ISO/IEC 15444-6:2003/Amd.1:2007(E)
Foreword
ISO (the International Organization for Standardization) and IEC (the International Electrotechnical
Commission) form the specialized system for worldwide standardization. National bodies that are members of
ISO or IEC participate in the development of International Standards through technical committees
established by the respective organization to deal with particular fields of technical activity. ISO and IEC
technical committees collaborate in fields of mutual interest. Other international organizations, governmental
and non-governmental, in liaison with ISO and IEC, also take part in the work. In the field of information
technology, ISO and IEC have established a joint technical committee, ISO/IEC JTC 1.
International Standards are drafted in accordance with the rules given in the ISO/IEC Directives, Part 2.
The main task of technical committees is to prepare International Standards. Draft International Standards
adopted by the technical committees are circulated to the member bodies for voting. Publication as an
International Standard requires approval by at least 75 % of the member bodies casting a vote.
Attention is drawn to the possibility that some of the elements of this document may be the subject of patent
rights. ISO and IEC shall not be held responsible for identifying any or all such patent rights.
Amendment 1 to ISO/IEC 15444-6:2003 was prepared by Joint Technical Committee ISO/IEC JTC 1,
Information technology, Subcommittee SC 29, Coding of audio, picture, multimedia and hypermedia
information.
© ISO/IEC 2007 – All rights reserved iii
---------------------- Page: 3 ----------------------
ISO/IEC 15444-6:2003/Amd.1:2007(E)
Information technology — JPEG 2000 image coding system —
Part 6:
Compound image file format
AMENDMENT 1: Hidden text metadata
Add the following normative references to 2.2:
IETF RFC 1950, ZLIB Compressed Data Format Specification version 3.3, May 1996
IETF RFC 1951, DEFLATE Compressed Data Format Specification version 1.3, May 1996
IETF RFC 2045, Multipurpose Internet Mail Extensions (MIME) Part One: Format of Internet Message Bodies
IETF RFC 2396, Uniform Resource Identifiers (URI): Generic Syntax, August 1998
W3C, Cascading Style Sheets, level 1 (CSS1) Specification, http://www.w3.org/pub/WWW/TR/REC-CSS1
W3C, Cascading Style Sheets, level 2 (CSS2) Specification, http://www.w3.org/TR/REC-CSS2
W3C, HTML 4.01 Specification, http://www.w3.org/TR/html401
W3C, XHTML 1.0 Extensible HyperText Markup Language, Second Edition, http://www.w3.org/TR/xhtml1
W3C, XML Schema Part 0: Primer, Second Edition, http://www.w3.org/TR/xmlschema-0
W3C, XML Schema Part 1: Structures, Second Edition, http://www.w3.org/TR/xmlschema-1
W3C, XML Schema Part 2: Datatypes, Second Edition, http://www.w3.org/TR/xmlschema-2
Add the following terms and definitions to Clause 3:
3.23
hidden text
symbolic representation for the characters and words found in an image
3.24
annotation
particular region of a page in a JPM document that has associated a URL reference, a note or a highlight
3.25
hidden text XML
XML data which describe hidden text and annotations for a single page in a JPM file and which conform to the
schema in Annex H
3.26
compressed hidden text XML
hidden text XML data compressed using the mechanisms defined in F.2
© ISO/IEC 2007 – All rights reserved 1
---------------------- Page: 4 ----------------------
ISO/IEC 15444-6:2003/Amd.1:2007(E)
3.27
hidden text UUID box
UUID box containing compressed hidden text XML
3.28
hidden text XML Schema
XML Schema for hidden text XML, as defined in H.1
Add the following abbreviations to Clause 4:
HTX Hidden Text XML
Add the following subclause after 5.2.8:
5.3 Hidden Text Metadata
Hidden text metadata is data representing the text, text elements and text flow associated with an image. In
the context of this standard, hidden text is associated with a particular region of a page in a JPM document.

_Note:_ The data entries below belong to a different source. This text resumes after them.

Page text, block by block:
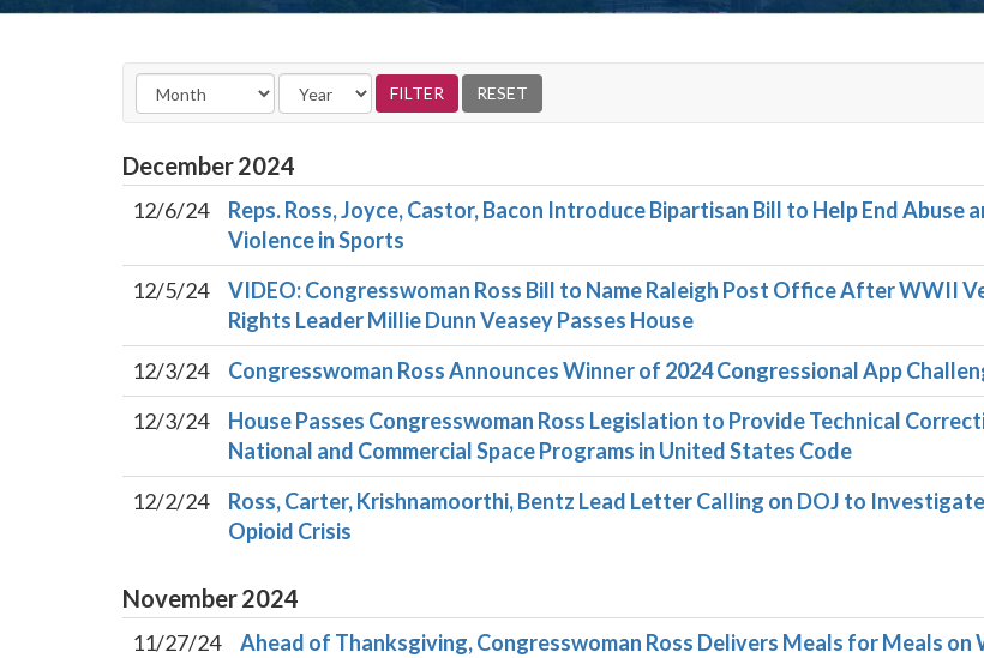
December2024
12/6/24
Reps. Ross, Joyce, Castor, Bacon Introduce Bipartisan Bill to Help End Abuse
Violence in Sports
12/5/24
VIDEO: Congresswoman Ross Bill to Name Raleigh Post Office After WWII
Rights Leader Millie Dunn Veasey Passes House
12/3/24
Congresswoman Ross Announces Winner of 2024 Congressional App
12/3/24
House Passes Congresswoman Ross Legislation to Provide Technical
National and Commercial Space Programs in United States Code
12/2/24
Ross, Carter, Krishnamoorthi, Bentz Lead Letter Calling on DOJ to Investigate
Opioid Crisis
November2024
11/27/24
Ahead of Thanksgiving, Congresswoman Ross Delivers Meals for Meals on
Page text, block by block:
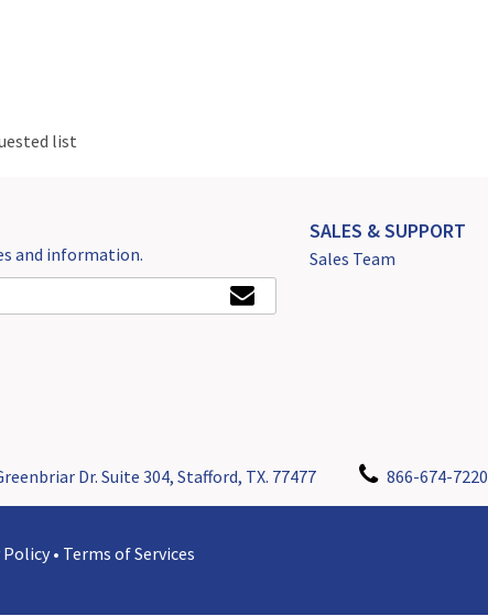
list
and information.
SALES & SUPPORT
Sales Team
Dr. Suite 304, Stafford, TX. 77477 866-674-7220
Policy• Terms of Services
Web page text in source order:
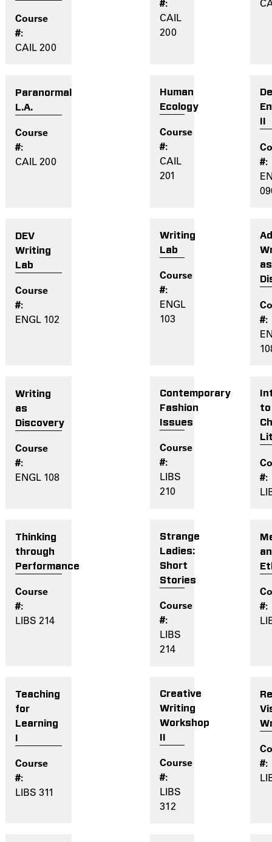
CAIL 200
CAIL
200
Paranormal
L.A.
CAIL 200
Human
Ecology
CAIL
201
DEV
Writing
Lab
ENGL 102
Writing
Lab
ENGL
103
as
Writing
as
Discovery
ENGL 108
Contemporary
Fashion
Issues
LIBS
210
to
Thinking
through
Performance
LIBS 214
Strange
Ladies:
Short
Stories
LIBS
214
Teaching
for
Learning
LIBS 311
Creative
Writing
Workshop
LIBS
312
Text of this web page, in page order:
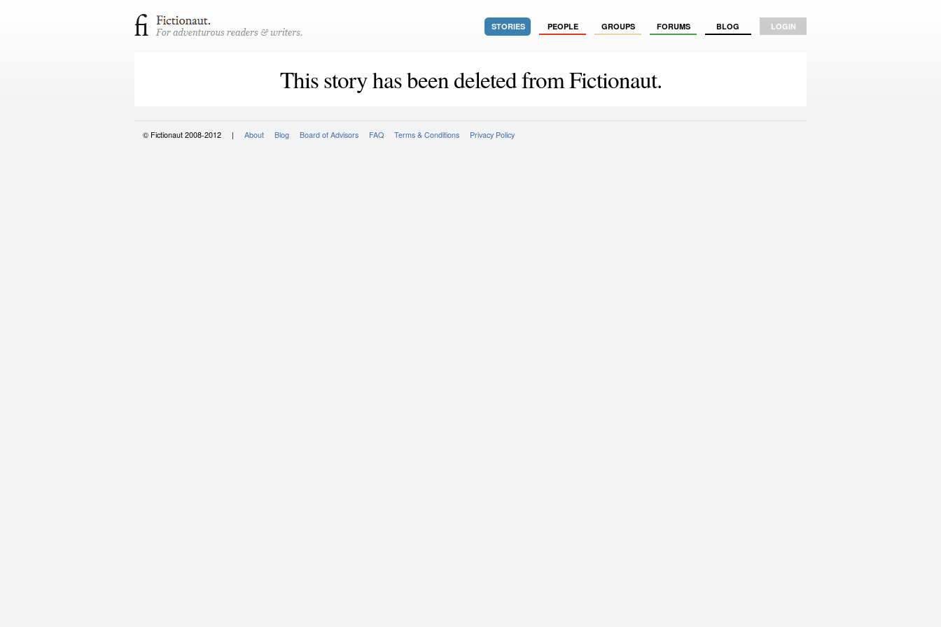
STORIES PEOPLE GROUPS FORUMS BLOG LOGIN
This story has been deleted from Fictionaut.
© Fictionaut 2008-2012 | About Blog Board of Advisors FAQ Terms & Conditions Privacy Policy
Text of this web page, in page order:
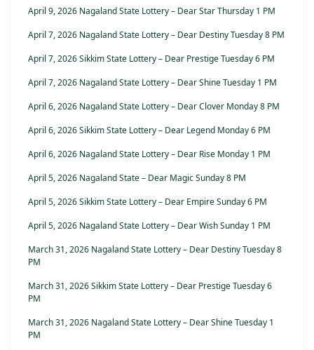
April 9, 2026 Nagaland State Lottery – Dear Star Thursday 1 PM
April 7, 2026 Nagaland State Lottery – Dear Destiny Tuesday 8 PM
April 7, 2026 Sikkim State Lottery – Dear Prestige Tuesday 6 PM
April 7, 2026 Nagaland State Lottery – Dear Shine Tuesday 1 PM
April 6, 2026 Nagaland State Lottery – Dear Clover Monday 8 PM
April 6, 2026 Sikkim State Lottery – Dear Legend Monday 6 PM
April 6, 2026 Nagaland State Lottery – Dear Rise Monday 1 PM
April 5, 2026 Nagaland State – Dear Magic Sunday 8 PM
April 5, 2026 Sikkim State Lottery – Dear Empire Sunday 6 PM
April 5, 2026 Nagaland State Lottery – Dear Wish Sunday 1 PM
March 31, 2026 Nagaland State Lottery – Dear Destiny Tuesday 8
PM
March 31, 2026 Sikkim State Lottery – Dear Prestige Tuesday 6
PM
March 31, 2026 Nagaland State Lottery – Dear Shine Tuesday 1
PM
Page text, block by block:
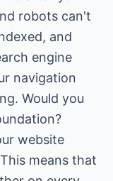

Common uses for hidden text include text searching and highlighting, cut-and-paste, and text-to-speech
processing. Hidden text describes the flow of the text on a page as well as the text elements.
JPM allows a rich, multiple content-type representation of a document. Each region of a page may be
encoded with a compression technique best suited to its characteristics. In regions containing text, high fidelity
reproduction of the source image is retained by not replacing the text regions with a character-based rendition
through OCR, but rather by using advanced coding methods such as JBIG2. Even OCR results with a 99
percent accuracy contain substantial numbers of errors per page which require expensive human labour to
correct. The searchable nature of a character-based rendition can be obtained instead by associating hidden
"dirty OCR" results with the corresponding text image. This standard defines a format for hidden text metadata.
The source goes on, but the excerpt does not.